我需要生成一份报告,其中包含要购买的产品列表以及该周要执行的项目列表。价格每周更新一次,因此我需要每周重新计算最大支出(意味着预测不是解决方案的一部分),我需要重新使用已购买产品/库存的金额。
我拥有所有数据,并且没有任何未知变量。我只需要能够弄清楚如何在固定金额的历史记录下最大化购买给定零件和整体的东西。
通过示例使其更具体(尽管从我的真实数据中抽象出来):
我有一个产品数据库(12.5 K不同的产品)及其相应的价格。我还有一个固定列表项目列表(假设2500)我希望这些产品。对于每个项目,我都有相应的产品。每个项目都需要不同数量的产品。项目可以为每个项目提供重叠或独特的产品。
例如:
项目1正在建造我的模型飞机; 项目2正在修复我的相框; 项目3正在建造一个鸟屋; 等
项目1可能需要: 胶水(1oz) 油漆(3夸脱) 香脂木(2磅)
项目2可能需要: 胶水(2盎司) 指甲(10支)
项目3可能需要: 胶水(10盎司) 油漆(5夸脱) 指甲(40支) 木香脂(3磅) 木松(50磅)
产品:
Glue 4oz - 10美元 油漆3qts - 30美元 指甲15计数 - 7美元 Wood Balsam 8磅 - 12美元 木松12磅 - $ 8
例如,如果我以10美元购买一瓶胶水(4盎司),我可以将它用于我的飞机和相框,但不能用于我的鸟屋。由于价格变化(销售/需求/等),我需要每周对所有产品和所有项目进行详尽的分析。
如何才能最好花60美元在一周内完成尽可能多的项目?第2周我花了60美元(很可能有剩余的)钱,并且从前一周剩下的产品(如胶水)?

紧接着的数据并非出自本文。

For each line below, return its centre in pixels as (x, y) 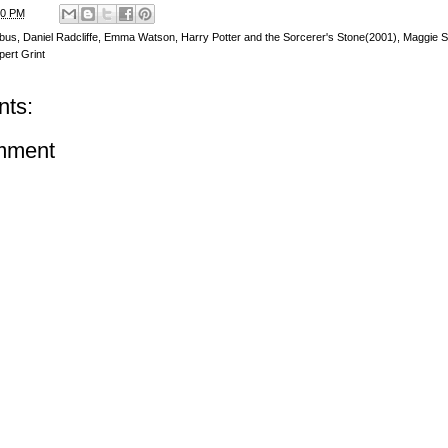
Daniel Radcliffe (60, 37)
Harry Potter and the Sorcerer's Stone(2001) (288, 37)
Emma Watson (139, 37)
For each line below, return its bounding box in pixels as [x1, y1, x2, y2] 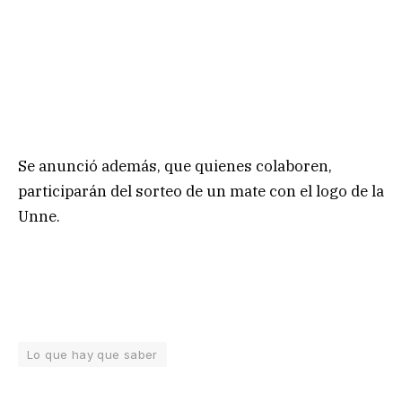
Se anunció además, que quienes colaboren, [18, 155, 332, 176]
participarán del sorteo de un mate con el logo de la [18, 180, 384, 201]
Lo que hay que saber [27, 347, 158, 363]
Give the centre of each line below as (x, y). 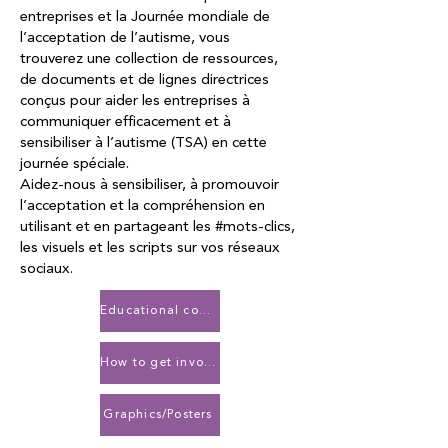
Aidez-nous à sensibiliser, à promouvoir (149, 185)
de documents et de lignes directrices (144, 80)
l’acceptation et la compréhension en (142, 206)
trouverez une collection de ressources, (149, 59)
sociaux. (48, 269)
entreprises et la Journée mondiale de (145, 17)
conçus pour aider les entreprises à (135, 101)
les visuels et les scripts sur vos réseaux (150, 248)

任何类似或完全类似的python代码/项目我可以根据自己的需要导入和修改吗?
任何有关算法,示例代码,完整解决方案的帮助!?!,想法等都将不胜感激......
提前致谢!!! (仅供参考:他是个人项目。)
答案 0 :(得分:1)
这是一个非常适合用数学编程解决的问题。通过数学优化,您可以优化变量(例如,变量表示项目是否在某个点进行),其目标类似于所执行项目的数量,同时还要考虑一组约束。对于Python,有几个免费库可用于优化数学程序,我将展示如何使用PuLP
开始解决您的问题。请注意,针对这类问题的免费软件通常比商用软件更差,这可能非常昂贵。对于小问题或简单问题,自由软件就足够了。
开始使用:
easy_install pulp
现在,进口纸浆和一点帮助itertools.product。有很多方法可以表示您的数据,我选择声明一些作为索引集的范围。所以r = 0将是胶水,而p = 0则构建模型飞机。您必须选择的时间段数。有4个时间段,所有项目最终都可以进行。
from pulp import *
from itertools import product
R = range(5) # Resources
P = range(3) # Projects
T = range(4) # Periods
您的参数可以表示如下。 project_consumption [0,0]表示项目0需要进行材料0(胶水)的1/4。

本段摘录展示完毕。